- SOURCE INFORMATION -
* * *

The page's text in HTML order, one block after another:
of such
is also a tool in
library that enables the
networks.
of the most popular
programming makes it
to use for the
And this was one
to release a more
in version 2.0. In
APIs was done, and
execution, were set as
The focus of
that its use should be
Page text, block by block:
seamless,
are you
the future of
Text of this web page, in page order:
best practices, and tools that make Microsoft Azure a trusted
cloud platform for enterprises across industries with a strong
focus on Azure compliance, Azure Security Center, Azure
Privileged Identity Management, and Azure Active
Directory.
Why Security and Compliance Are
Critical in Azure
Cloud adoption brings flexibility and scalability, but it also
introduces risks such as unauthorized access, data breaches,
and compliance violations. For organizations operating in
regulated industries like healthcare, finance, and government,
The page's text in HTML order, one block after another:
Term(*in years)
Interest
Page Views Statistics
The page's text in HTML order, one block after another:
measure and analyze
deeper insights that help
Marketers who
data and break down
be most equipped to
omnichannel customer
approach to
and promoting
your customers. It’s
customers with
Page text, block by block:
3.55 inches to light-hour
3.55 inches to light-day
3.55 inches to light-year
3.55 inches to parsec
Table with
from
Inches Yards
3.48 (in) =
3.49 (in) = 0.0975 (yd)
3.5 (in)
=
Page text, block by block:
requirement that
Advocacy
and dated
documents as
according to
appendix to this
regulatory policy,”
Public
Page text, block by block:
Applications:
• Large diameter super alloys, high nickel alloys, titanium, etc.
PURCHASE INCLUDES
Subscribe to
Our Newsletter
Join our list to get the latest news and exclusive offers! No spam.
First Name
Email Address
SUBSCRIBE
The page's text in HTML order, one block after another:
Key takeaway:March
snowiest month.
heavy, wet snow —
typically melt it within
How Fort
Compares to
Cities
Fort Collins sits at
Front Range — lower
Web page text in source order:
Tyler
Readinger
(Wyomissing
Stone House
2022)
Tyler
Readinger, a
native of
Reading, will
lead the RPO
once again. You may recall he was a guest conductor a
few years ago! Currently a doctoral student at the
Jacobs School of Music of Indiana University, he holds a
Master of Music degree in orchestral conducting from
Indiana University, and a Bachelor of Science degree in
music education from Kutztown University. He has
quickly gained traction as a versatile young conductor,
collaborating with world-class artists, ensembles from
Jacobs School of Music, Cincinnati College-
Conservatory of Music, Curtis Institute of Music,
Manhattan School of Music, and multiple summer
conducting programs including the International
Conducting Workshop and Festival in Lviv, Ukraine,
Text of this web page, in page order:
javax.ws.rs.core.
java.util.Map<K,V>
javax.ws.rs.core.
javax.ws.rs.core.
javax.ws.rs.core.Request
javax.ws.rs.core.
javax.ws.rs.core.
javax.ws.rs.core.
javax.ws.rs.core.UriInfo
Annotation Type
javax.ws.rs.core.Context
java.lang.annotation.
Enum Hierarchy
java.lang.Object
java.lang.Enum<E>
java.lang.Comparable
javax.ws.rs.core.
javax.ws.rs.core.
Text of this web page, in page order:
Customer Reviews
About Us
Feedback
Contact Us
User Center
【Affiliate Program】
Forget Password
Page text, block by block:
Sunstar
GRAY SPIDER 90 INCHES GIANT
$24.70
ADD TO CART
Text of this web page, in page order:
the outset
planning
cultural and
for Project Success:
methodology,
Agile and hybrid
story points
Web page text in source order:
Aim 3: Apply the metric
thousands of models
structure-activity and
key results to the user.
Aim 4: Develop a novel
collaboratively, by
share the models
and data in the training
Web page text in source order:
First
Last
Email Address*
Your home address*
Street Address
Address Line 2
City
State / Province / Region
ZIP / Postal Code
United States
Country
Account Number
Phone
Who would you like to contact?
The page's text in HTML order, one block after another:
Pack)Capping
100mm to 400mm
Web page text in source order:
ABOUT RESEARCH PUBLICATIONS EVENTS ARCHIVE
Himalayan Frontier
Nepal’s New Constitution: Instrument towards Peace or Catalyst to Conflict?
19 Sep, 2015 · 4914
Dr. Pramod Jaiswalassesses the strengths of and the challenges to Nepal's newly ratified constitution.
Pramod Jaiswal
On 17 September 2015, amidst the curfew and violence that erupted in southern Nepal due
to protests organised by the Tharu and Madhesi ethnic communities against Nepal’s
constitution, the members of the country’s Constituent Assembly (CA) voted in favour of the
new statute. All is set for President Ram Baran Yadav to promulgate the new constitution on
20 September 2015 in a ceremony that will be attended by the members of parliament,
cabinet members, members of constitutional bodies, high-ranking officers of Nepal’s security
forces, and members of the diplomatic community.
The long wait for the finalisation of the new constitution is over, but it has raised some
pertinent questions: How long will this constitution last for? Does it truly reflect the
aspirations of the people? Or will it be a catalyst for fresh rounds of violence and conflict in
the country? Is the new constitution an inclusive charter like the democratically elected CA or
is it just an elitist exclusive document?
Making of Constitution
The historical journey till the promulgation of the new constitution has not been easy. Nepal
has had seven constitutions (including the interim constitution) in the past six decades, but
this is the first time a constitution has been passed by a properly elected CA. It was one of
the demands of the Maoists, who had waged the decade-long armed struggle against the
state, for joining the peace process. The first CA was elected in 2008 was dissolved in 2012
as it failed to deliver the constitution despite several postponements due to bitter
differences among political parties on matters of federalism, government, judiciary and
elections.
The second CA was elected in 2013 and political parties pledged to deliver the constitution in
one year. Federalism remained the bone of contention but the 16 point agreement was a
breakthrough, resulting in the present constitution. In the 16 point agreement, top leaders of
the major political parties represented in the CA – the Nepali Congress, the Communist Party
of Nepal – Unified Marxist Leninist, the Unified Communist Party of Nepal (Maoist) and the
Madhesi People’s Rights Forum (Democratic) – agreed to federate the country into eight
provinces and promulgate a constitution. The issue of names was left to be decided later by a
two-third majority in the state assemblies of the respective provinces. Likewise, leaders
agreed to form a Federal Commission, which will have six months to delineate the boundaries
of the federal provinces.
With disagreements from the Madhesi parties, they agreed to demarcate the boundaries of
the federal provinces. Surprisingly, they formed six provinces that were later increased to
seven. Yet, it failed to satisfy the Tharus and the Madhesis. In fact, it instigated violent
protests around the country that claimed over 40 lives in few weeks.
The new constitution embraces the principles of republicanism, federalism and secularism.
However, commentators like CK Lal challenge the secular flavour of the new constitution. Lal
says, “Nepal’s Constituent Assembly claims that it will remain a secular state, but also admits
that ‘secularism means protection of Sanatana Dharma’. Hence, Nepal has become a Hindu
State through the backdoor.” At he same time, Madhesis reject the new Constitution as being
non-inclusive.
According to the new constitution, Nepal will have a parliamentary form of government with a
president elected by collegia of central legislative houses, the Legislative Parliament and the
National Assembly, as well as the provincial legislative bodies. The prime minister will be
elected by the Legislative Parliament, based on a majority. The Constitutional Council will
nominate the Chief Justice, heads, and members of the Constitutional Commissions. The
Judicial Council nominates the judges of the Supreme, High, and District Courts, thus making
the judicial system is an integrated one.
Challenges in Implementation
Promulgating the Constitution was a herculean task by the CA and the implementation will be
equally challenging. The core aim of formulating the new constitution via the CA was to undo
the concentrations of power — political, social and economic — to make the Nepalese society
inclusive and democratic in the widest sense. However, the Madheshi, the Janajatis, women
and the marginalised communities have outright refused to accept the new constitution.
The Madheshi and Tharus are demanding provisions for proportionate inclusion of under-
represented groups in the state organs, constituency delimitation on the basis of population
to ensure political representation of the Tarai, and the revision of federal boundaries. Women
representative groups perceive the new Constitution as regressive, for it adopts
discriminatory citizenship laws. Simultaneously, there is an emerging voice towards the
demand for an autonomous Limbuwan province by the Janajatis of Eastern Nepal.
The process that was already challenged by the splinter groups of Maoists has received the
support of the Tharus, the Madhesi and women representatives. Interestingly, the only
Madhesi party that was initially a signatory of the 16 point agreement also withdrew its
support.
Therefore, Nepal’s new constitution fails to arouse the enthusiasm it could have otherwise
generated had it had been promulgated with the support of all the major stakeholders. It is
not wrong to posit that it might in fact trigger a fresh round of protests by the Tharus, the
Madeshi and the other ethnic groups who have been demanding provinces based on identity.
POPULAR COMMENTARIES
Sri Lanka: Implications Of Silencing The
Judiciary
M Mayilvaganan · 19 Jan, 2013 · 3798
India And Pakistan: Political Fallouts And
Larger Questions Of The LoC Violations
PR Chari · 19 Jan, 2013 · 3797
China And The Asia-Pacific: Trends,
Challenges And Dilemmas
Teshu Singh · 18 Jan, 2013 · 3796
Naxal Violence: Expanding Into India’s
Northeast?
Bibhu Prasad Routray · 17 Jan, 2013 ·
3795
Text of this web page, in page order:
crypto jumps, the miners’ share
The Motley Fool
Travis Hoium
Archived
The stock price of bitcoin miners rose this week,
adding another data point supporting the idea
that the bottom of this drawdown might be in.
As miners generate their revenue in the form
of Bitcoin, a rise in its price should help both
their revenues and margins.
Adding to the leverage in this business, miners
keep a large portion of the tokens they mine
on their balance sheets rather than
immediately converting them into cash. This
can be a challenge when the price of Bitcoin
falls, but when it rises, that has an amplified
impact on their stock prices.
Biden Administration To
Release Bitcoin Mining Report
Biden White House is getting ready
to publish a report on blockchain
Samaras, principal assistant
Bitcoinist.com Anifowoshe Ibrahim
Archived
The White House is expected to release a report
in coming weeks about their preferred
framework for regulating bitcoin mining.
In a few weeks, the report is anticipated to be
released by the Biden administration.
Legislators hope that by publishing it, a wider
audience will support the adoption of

* * *

- EXERCISE DESCRIPTION -
Retype the entries above exactly, but only from the line containing "Madeshi and the" through the line containing "Biden Administration To", both included.

- TASK RESULT -
Madeshi and the other ethnic groups who have been demanding provinces based on identity.
POPULAR COMMENTARIES
Sri Lanka: Implications Of Silencing The
Judiciary
M Mayilvaganan · 19 Jan, 2013 · 3798
India And Pakistan: Political Fallouts And
Larger Questions Of The LoC Violations
PR Chari · 19 Jan, 2013 · 3797
China And The Asia-Pacific: Trends,
Challenges And Dilemmas
Teshu Singh · 18 Jan, 2013 · 3796
Naxal Violence: Expanding Into India’s
Northeast?
Bibhu Prasad Routray · 17 Jan, 2013 ·
3795
Text of this web page, in page order:
crypto jumps, the miners’ share
The Motley Fool
Travis Hoium
Archived
The stock price of bitcoin miners rose this week,
adding another data point supporting the idea
that the bottom of this drawdown might be in.
As miners generate their revenue in the form
of Bitcoin, a rise in its price should help both
their revenues and margins.
Adding to the leverage in this business, miners
keep a large portion of the tokens they mine
on their balance sheets rather than
immediately converting them into cash. This
can be a challenge when the price of Bitcoin
falls, but when it rises, that has an amplified
impact on their stock prices.
Biden Administration To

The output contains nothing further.